5. At least ten percent (10%) of the unrestricted funds designated for capital project
expenditures shall be set aside for unanticipated expenditures.
6. The City shall conduct periodic reviews of property and facilities to determine the
appropriate use and disposition of said property and facilities.
7. The City shall consider the ongoing impact of operations and maintenance expenses
before undertaking any capital improvement expenditure.
8. The City shall maintain a capital reserve policy as described in the Reserve Policy.
9. Public participation in the Capital Improvement Program is a priority concern for the
City.
10. All projects included in the Capital Improvement Plan shall be consistent with the City’s
General Plan.
8.11. Capital projects which are not encumbered or completed during the fiscal year
are required to be rebudgeted to the next fiscal year and subsequently approved by the
City Council.
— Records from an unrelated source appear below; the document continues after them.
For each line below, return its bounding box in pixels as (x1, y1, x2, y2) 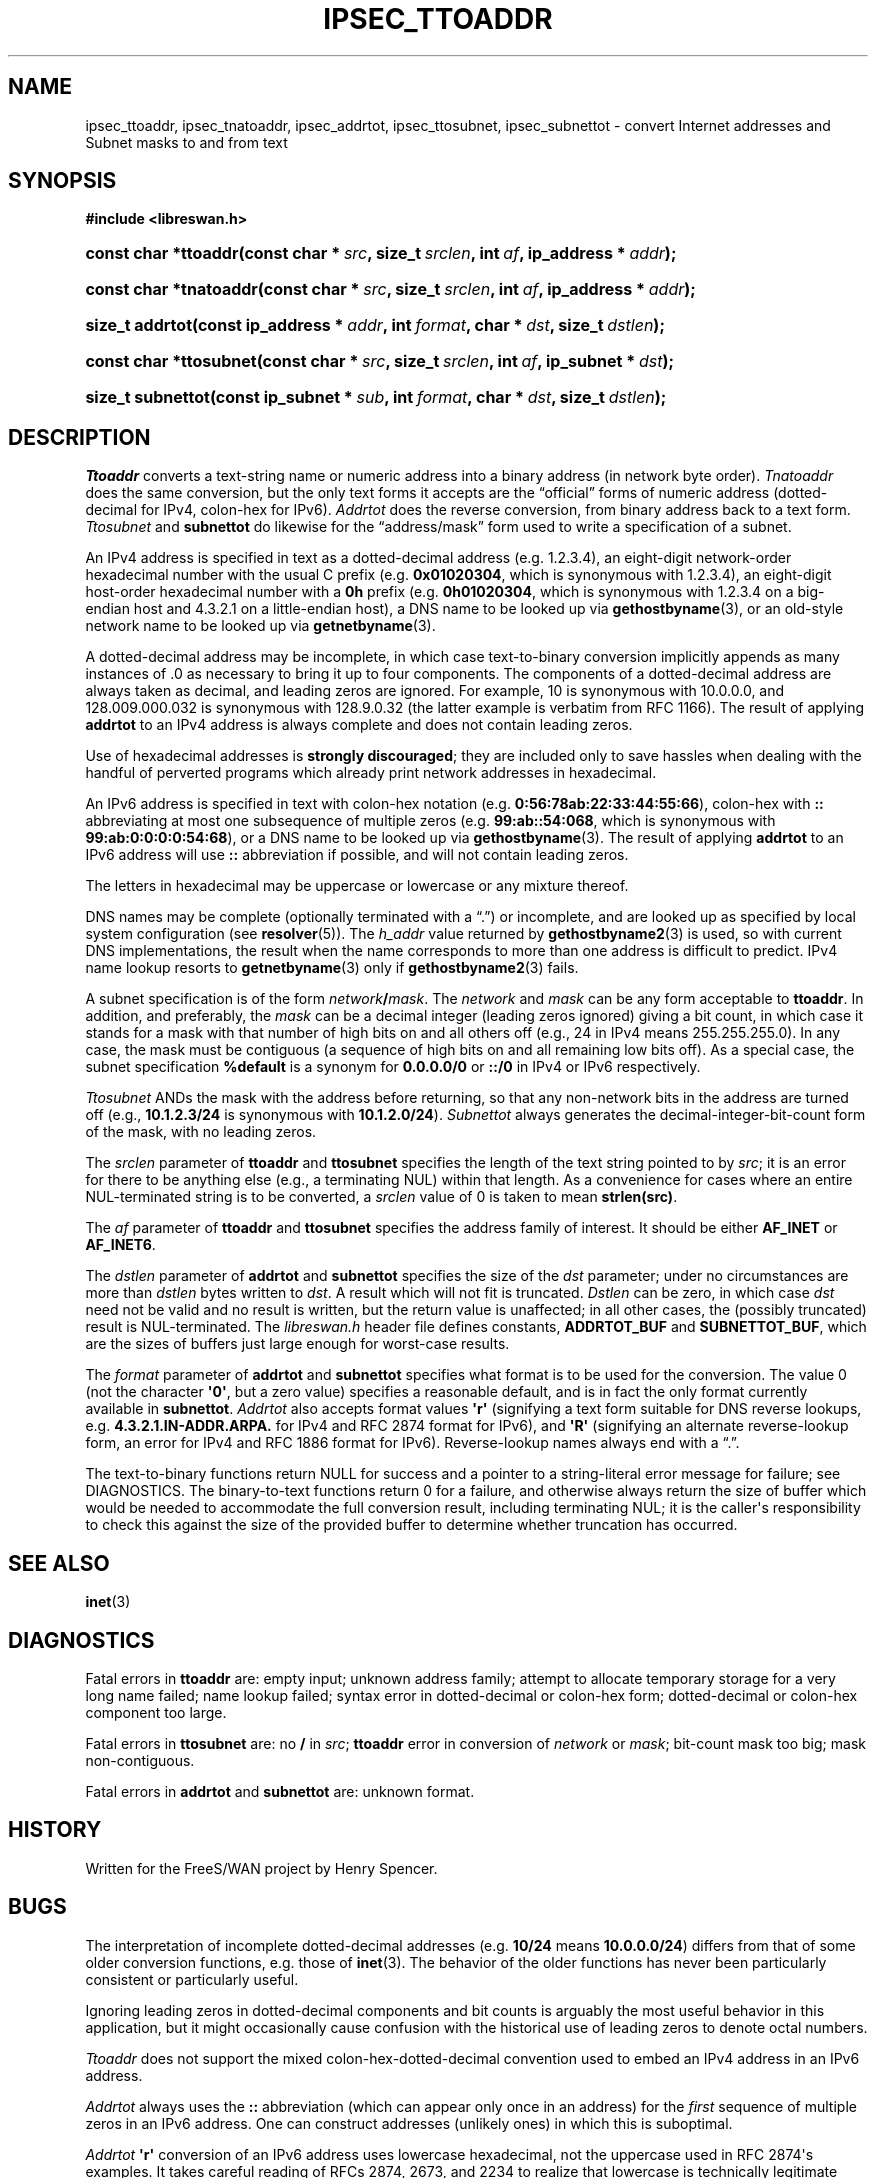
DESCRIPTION (8, 424, 151, 450)
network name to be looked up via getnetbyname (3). (85, 617, 436, 635)
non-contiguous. (85, 1751, 195, 1769)
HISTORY (8, 1817, 102, 1843)
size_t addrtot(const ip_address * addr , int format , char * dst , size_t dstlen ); (85, 315, 665, 336)
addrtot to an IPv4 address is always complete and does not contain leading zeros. (85, 716, 633, 734)
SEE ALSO (8, 1550, 110, 1576)
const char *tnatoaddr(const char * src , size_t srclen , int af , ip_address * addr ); (85, 279, 696, 300)
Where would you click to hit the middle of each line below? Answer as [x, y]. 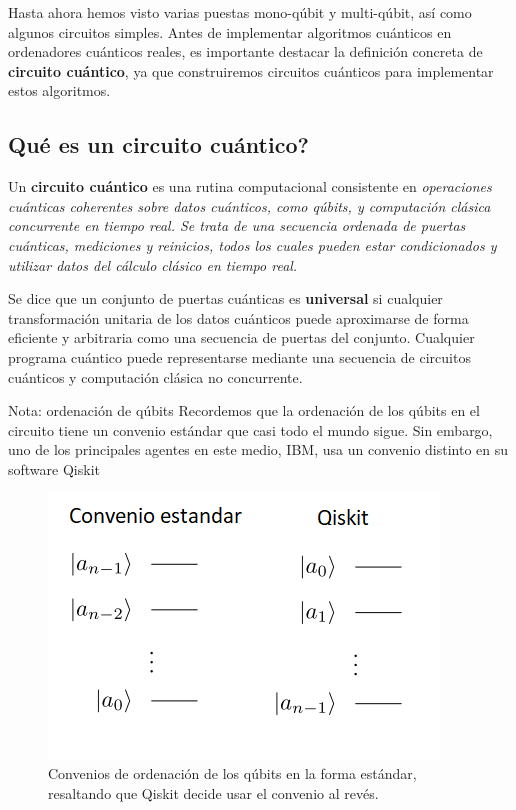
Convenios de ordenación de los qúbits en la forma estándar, [232, 773]
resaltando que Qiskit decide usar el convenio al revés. [213, 792]
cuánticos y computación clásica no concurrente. [155, 376]
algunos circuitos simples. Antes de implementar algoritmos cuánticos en [230, 31]
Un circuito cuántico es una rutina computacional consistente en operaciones [250, 186]
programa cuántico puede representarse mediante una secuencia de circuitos [239, 356]
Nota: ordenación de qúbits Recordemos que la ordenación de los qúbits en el [244, 410]
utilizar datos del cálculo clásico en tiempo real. [153, 264]
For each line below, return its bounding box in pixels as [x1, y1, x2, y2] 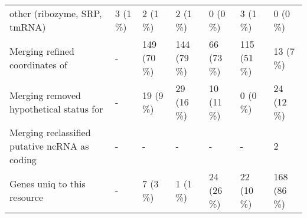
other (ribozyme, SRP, [9, 6, 102, 20]
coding [9, 153, 37, 166]
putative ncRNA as [9, 139, 89, 153]
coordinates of [9, 57, 67, 71]
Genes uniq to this [9, 176, 86, 190]
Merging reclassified [9, 125, 91, 139]
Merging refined [9, 44, 74, 58]
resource [9, 190, 44, 204]
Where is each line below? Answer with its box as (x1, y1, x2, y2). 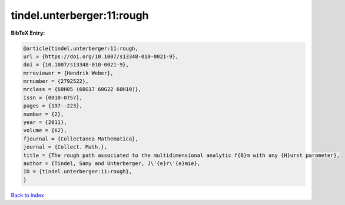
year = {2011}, (23, 119, 67, 126)
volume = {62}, (23, 127, 67, 134)
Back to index (11, 191, 44, 199)
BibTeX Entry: (11, 29, 45, 36)
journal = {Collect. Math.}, (23, 144, 108, 150)
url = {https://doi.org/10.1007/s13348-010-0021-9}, (23, 53, 179, 60)
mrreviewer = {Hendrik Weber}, (23, 69, 114, 76)
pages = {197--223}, (23, 103, 82, 109)
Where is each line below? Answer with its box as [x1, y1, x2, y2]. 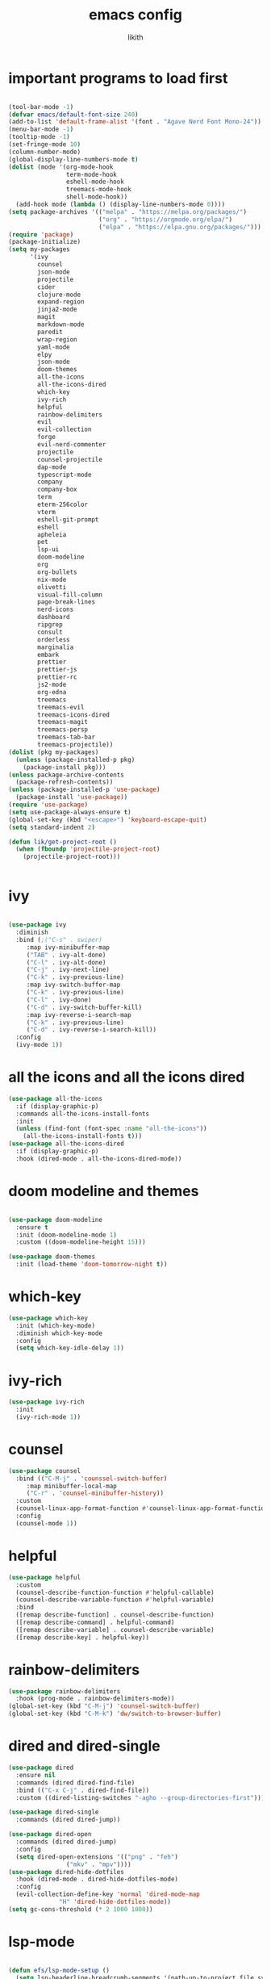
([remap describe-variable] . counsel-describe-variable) [15, 1625, 215, 1634]
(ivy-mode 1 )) [15, 1041, 63, 1049]
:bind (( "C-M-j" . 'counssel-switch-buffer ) [15, 1475, 168, 1483]
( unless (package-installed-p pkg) [15, 755, 135, 764]
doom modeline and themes [8, 1182, 199, 1200]
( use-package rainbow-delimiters [8, 1687, 121, 1696]
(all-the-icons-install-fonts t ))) [23, 1132, 143, 1140]
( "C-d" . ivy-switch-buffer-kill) [26, 1003, 143, 1011]
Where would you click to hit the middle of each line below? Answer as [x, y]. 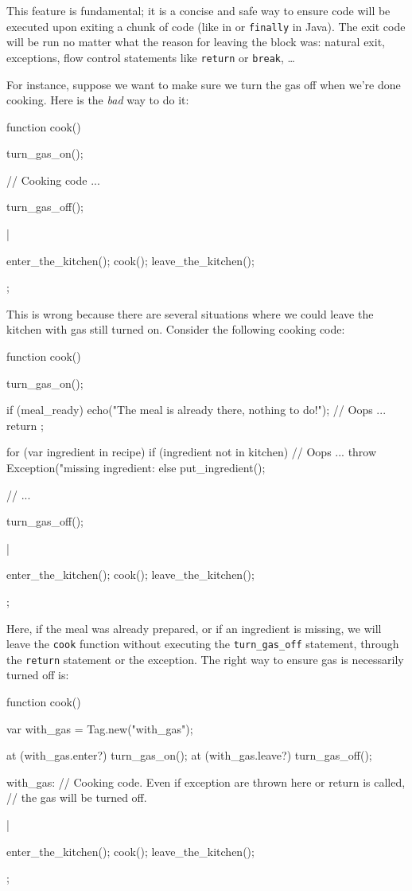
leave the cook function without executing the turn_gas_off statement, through [203, 644]
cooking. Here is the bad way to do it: [98, 100]
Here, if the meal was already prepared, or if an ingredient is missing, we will [194, 628]
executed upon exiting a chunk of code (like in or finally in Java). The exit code [206, 26]
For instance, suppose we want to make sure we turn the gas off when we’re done [204, 84]
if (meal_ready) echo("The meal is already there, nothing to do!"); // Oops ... [196, 410]
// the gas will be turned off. [77, 797]
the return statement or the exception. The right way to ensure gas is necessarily [205, 659]
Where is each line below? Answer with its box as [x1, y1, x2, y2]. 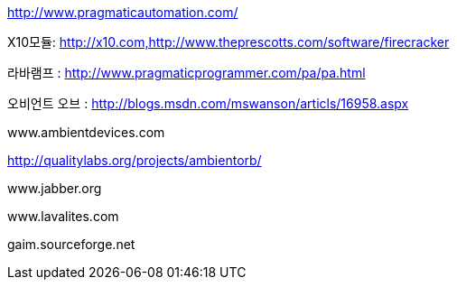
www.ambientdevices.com [7, 125, 165, 140]
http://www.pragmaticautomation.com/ [7, 5, 238, 20]
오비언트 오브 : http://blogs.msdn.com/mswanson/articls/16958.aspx [7, 96, 409, 111]
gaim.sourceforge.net [7, 236, 135, 252]
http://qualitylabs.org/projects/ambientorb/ [7, 153, 262, 168]
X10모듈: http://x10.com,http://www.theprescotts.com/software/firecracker [7, 34, 450, 50]
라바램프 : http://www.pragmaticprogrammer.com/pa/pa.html [7, 65, 366, 80]
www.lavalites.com [7, 208, 119, 224]
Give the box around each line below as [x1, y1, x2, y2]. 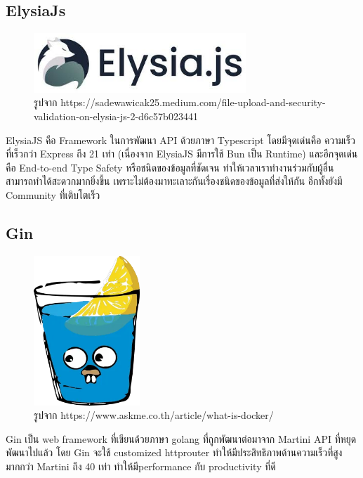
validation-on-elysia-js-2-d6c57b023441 [34, 109, 198, 124]
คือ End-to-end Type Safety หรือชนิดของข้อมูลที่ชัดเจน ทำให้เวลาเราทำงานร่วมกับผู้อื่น [6, 160, 334, 174]
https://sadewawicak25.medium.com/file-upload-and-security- [60, 95, 326, 110]
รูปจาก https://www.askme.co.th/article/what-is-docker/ [34, 408, 274, 422]
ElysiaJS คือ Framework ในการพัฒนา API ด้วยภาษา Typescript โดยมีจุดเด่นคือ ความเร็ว [6, 132, 355, 147]
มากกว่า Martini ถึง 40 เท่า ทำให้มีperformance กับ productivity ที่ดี [6, 459, 276, 474]
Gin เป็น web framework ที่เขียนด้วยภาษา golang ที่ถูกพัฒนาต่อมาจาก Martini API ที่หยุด [6, 431, 357, 446]
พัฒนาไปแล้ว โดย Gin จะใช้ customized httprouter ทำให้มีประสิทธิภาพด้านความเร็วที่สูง [6, 445, 343, 460]
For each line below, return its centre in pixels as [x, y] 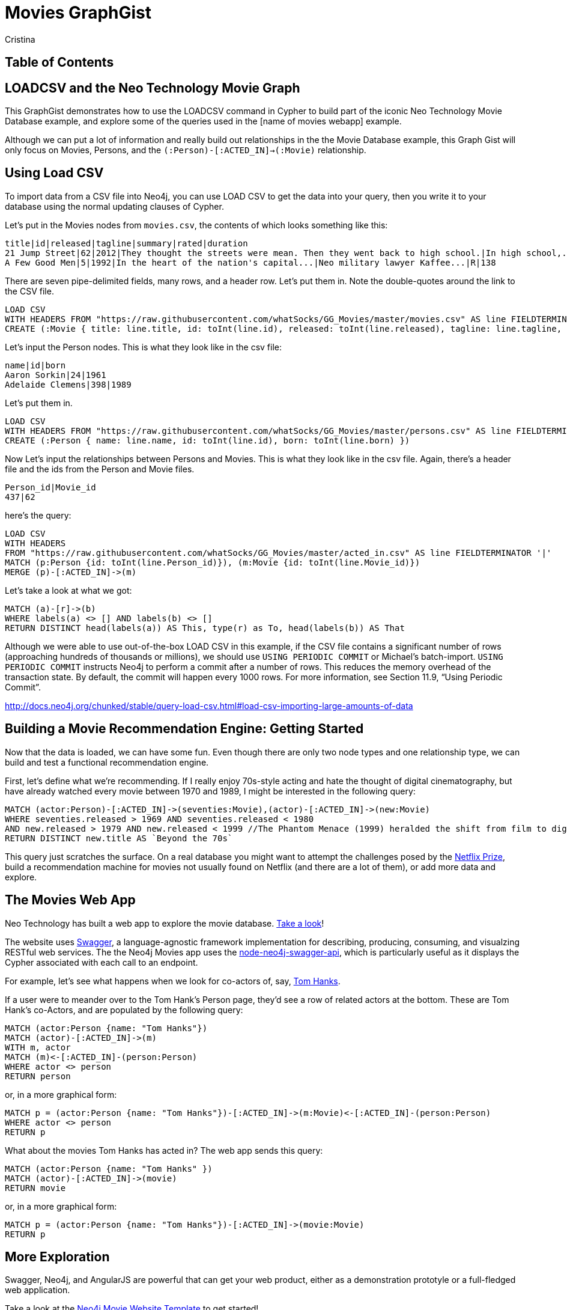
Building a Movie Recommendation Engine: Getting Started [184, 729]
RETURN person [38, 1076]
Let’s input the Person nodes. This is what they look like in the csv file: [143, 347]
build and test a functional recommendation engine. [107, 762]
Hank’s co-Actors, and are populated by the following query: [124, 1010]
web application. [38, 1290]
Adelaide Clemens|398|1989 [68, 384]
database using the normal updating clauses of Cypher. [114, 206]
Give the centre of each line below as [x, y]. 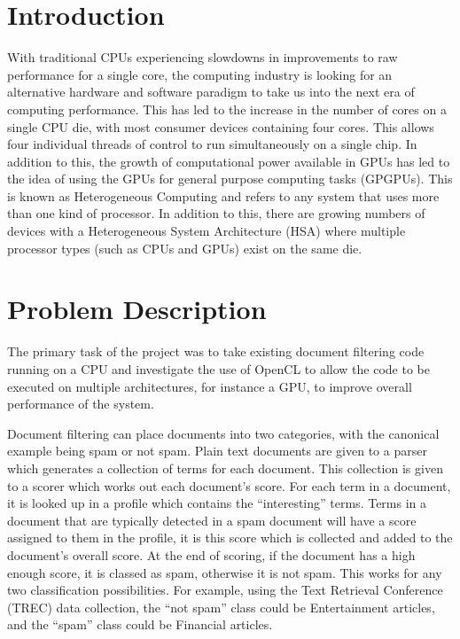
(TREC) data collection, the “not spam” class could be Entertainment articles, [221, 607]
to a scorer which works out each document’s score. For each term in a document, [229, 485]
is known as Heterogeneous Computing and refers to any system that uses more [223, 195]
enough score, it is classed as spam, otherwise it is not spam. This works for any [225, 572]
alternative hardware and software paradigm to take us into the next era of [211, 92]
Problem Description [137, 309]
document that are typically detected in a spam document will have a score [212, 520]
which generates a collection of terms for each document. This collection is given [225, 468]
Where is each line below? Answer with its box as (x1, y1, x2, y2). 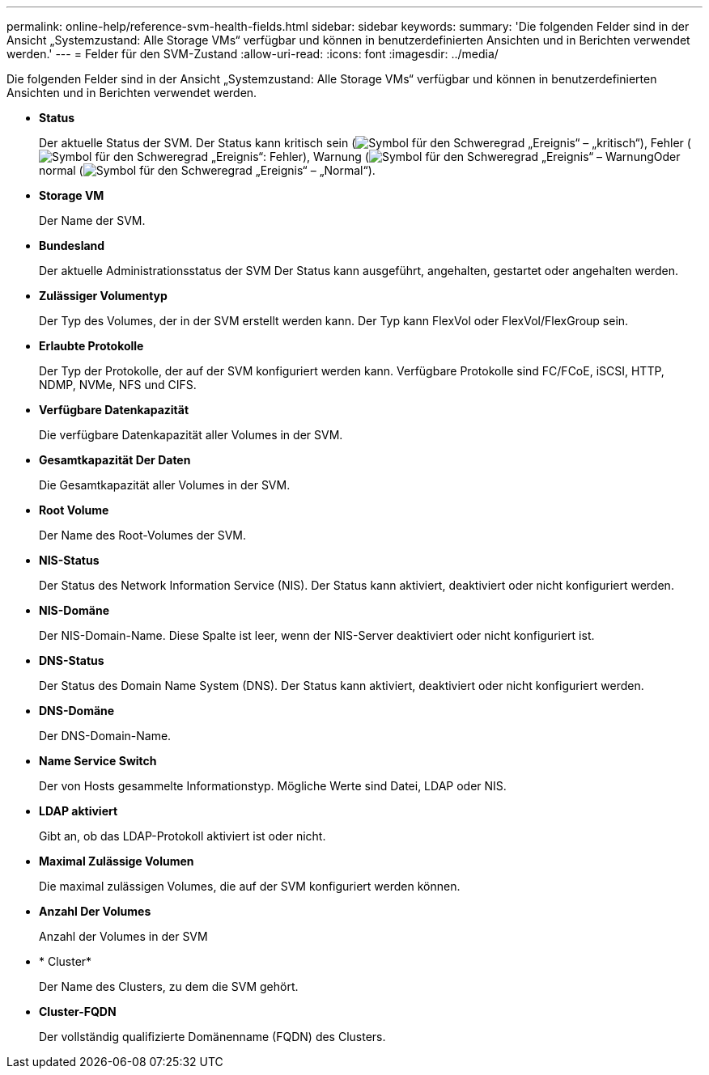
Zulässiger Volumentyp (39, 289, 168, 303)
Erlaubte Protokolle (39, 339, 144, 353)
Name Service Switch (39, 754, 157, 768)
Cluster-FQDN (39, 1005, 117, 1018)
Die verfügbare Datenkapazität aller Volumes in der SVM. (39, 428, 343, 442)
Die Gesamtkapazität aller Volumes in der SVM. (39, 478, 291, 492)
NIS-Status (39, 553, 100, 567)
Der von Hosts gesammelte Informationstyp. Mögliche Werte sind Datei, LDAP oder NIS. (39, 779, 507, 793)
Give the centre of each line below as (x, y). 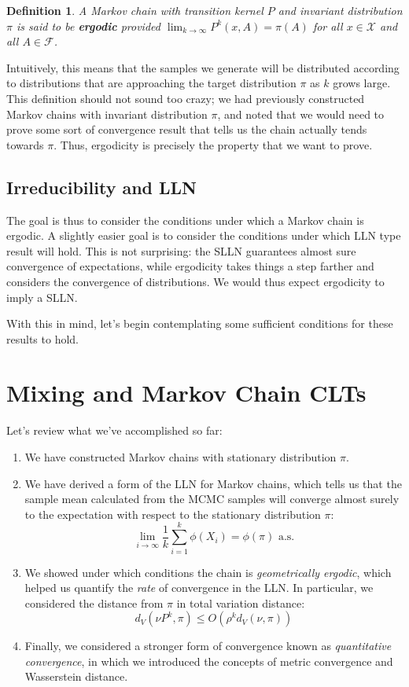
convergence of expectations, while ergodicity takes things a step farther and (190, 266)
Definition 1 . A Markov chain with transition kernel (135, 10)
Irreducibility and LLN (102, 187)
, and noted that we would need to (301, 114)
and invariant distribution (340, 10)
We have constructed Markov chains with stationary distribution (181, 457)
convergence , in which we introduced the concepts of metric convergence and (209, 661)
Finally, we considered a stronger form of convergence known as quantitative (208, 646)
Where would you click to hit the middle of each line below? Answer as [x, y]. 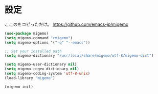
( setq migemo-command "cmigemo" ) [39, 38]
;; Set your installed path [33, 51]
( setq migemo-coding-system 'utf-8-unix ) [47, 74]
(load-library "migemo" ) [30, 78]
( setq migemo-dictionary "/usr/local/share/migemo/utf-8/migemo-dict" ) [79, 56]
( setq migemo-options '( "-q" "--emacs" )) [47, 42]
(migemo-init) [19, 87]
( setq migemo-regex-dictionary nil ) [42, 69]
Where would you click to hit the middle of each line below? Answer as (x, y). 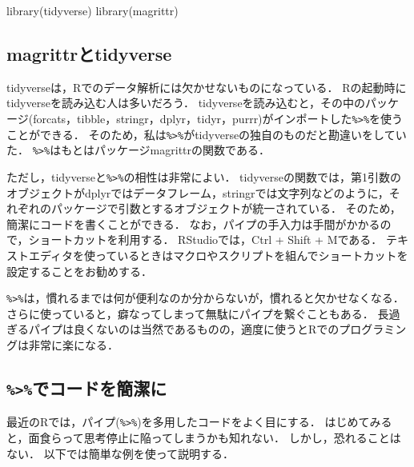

All rebudgeted capital projects should be so noted in the proposed budget.
FINANCIAL POLICIES
The City recognizes that its primary revenue sources are locally generated, especially TOT and
sales tax revenue, and for the most part this revenue is largely generated by non-residents.
Efforts to ensure continued reliability in these revenue sources need to be maintained and with
additional efforts to develop and diversify other revenue sources as applicable. The City
actively practices monitoring, auditing and collecting all locally generated taxes.
The City shall maintain a General Fund balance equivalent to at least 10 percent of the General
Fund budget in each fiscal year.
The City Council shall appropriate sufficient funds annually in the budget process to provide for
an annual audit of the City’s previous fiscal year finances.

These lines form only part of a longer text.